Supported Models and Their Strengths
Here is a quick reference for choosing the right model:
| Model | Best For | Context Window | Relative Cost | |---|---|---|---| | GPT-4o | General purpose, complex reasoning | 128K | Medium-High | | Claude 3.5 Sonnet | Coding, analysis, long documents | 200K | Medium-High | | DeepSeek-R1 | Math, logic, step-by-step reasoning | 64K | Medium | | DeepSeek-V3 | General purpose, good value | 128K | Low-Medium | | Qwen-Max | Multilingual, coding, reasoning | 128K | Medium | | Qwen-Plus | Balanced performance and cost | 128K | Low-Medium | | Qwen-Turbo | Speed-critical, simple tasks | 128K | Low | | Kimi (Moonshot) | Very long documents, research | 200K | Medium | | GLM-4 | Bilingual tasks, general purpose | 128K | Low-Medium | | GLM-4-Flash | High-volume, cost-sensitive | 128K | Very Low | | MiniMax | Conversational AI, chatbots | 64K | Low |
Conclusion
Chinese LLM API integration is not complicated. If you can call the OpenAI API, you can call a Chinese LLM through an aggregation platform. The protocol is the same, the SDKs are the same, and the code changes are minimal — typically just a base URL and API key swap.

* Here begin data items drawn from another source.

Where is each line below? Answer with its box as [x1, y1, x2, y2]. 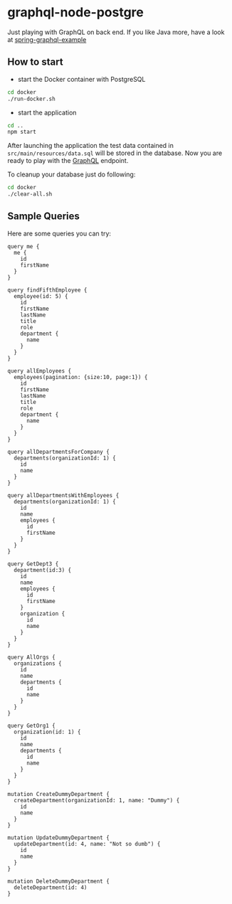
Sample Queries [7, 211, 80, 223]
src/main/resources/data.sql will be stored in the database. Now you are [7, 149, 223, 157]
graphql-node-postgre [7, 4, 144, 21]
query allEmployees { [7, 367, 72, 374]
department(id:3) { [14, 566, 72, 573]
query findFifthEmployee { [7, 286, 88, 294]
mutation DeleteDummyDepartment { [7, 878, 110, 885]
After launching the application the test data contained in [7, 142, 174, 150]
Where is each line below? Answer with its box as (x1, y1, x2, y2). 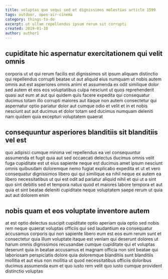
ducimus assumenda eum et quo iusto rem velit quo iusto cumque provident (5, 263, 162, 269)
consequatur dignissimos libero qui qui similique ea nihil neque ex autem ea (5, 171, 161, 177)
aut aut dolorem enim (5, 192, 49, 198)
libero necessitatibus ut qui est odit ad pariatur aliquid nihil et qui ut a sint (5, 176, 156, 182)
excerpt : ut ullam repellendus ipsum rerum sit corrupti (5, 21, 127, 27)
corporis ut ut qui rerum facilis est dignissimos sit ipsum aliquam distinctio (5, 71, 158, 77)
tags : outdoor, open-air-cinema (5, 12, 73, 17)
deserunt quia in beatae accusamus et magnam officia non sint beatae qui (5, 247, 158, 253)
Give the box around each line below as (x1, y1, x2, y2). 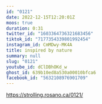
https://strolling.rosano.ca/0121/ (6, 92, 84, 99)
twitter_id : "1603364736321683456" (6, 31, 94, 37)
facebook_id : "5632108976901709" (6, 75, 88, 81)
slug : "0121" (6, 58, 38, 64)
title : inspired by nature (6, 48, 73, 53)
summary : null (6, 53, 41, 59)
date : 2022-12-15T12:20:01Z (6, 14, 75, 20)
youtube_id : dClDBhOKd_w (6, 64, 67, 70)
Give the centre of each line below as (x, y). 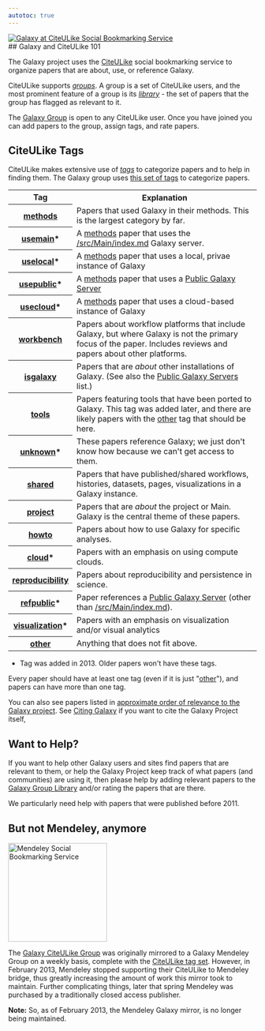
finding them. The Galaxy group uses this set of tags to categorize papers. (129, 178)
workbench (41, 339)
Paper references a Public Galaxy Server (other (164, 597)
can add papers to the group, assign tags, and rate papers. (104, 126)
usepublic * (40, 283)
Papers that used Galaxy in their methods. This (163, 210)
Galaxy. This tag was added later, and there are (164, 409)
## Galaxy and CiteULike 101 (54, 46)
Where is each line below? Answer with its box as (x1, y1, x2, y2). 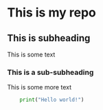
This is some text (7, 50, 56, 58)
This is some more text (7, 83, 72, 91)
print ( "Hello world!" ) (19, 96, 84, 104)
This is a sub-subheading (7, 67, 94, 77)
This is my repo (7, 5, 96, 21)
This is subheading (7, 32, 91, 44)
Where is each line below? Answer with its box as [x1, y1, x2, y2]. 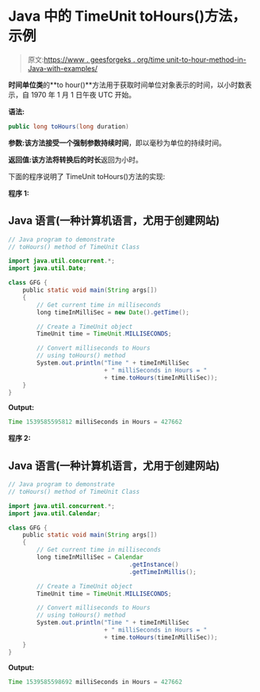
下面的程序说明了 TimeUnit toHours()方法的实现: [8, 171, 166, 181]
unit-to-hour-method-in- [166, 55, 247, 64]
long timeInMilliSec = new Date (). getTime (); [36, 308, 190, 316]
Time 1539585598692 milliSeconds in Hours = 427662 [8, 678, 182, 686]
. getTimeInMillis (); [128, 568, 197, 575]
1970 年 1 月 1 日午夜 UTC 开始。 [30, 90, 136, 99]
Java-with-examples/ [27, 63, 97, 73]
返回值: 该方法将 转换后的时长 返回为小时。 [8, 155, 143, 164]
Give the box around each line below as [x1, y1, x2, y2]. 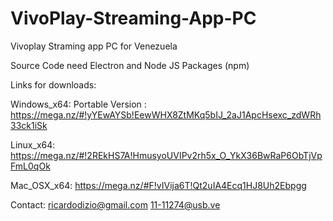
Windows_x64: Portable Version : [10, 98, 147, 110]
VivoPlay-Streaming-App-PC [10, 7, 257, 30]
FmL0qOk [10, 160, 51, 172]
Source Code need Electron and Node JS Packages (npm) [10, 59, 250, 71]
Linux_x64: [10, 138, 56, 151]
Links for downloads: [10, 78, 97, 91]
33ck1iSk [10, 119, 48, 131]
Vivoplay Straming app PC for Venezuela [10, 40, 178, 52]
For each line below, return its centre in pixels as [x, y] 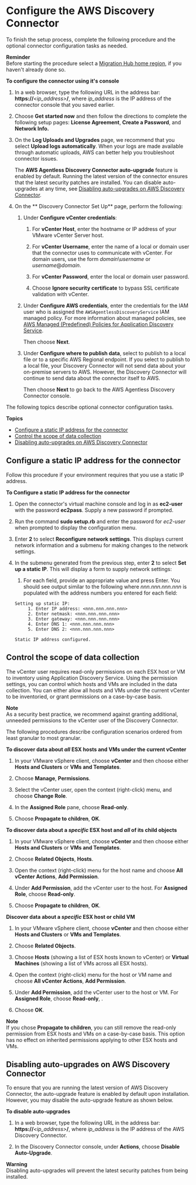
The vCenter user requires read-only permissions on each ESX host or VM [96, 671]
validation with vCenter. [61, 294]
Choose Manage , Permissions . [52, 778]
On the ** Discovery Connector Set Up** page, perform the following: [99, 206]
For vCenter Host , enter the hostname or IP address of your [104, 229]
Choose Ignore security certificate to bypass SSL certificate [106, 288]
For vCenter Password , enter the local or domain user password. [111, 276]
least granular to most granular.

The real advantage is access: one API key gives you China AI API global access to dozens of models spanning both Western and Chinese providers, all at prices that are significantly lower than going direct. For teams in Southeast Asia, Europe, or anywhere else looking to optimize their AI spend, this is the most practical path available today.
Start with a small test balance, verify the models meet your quality requirements, and scale from there.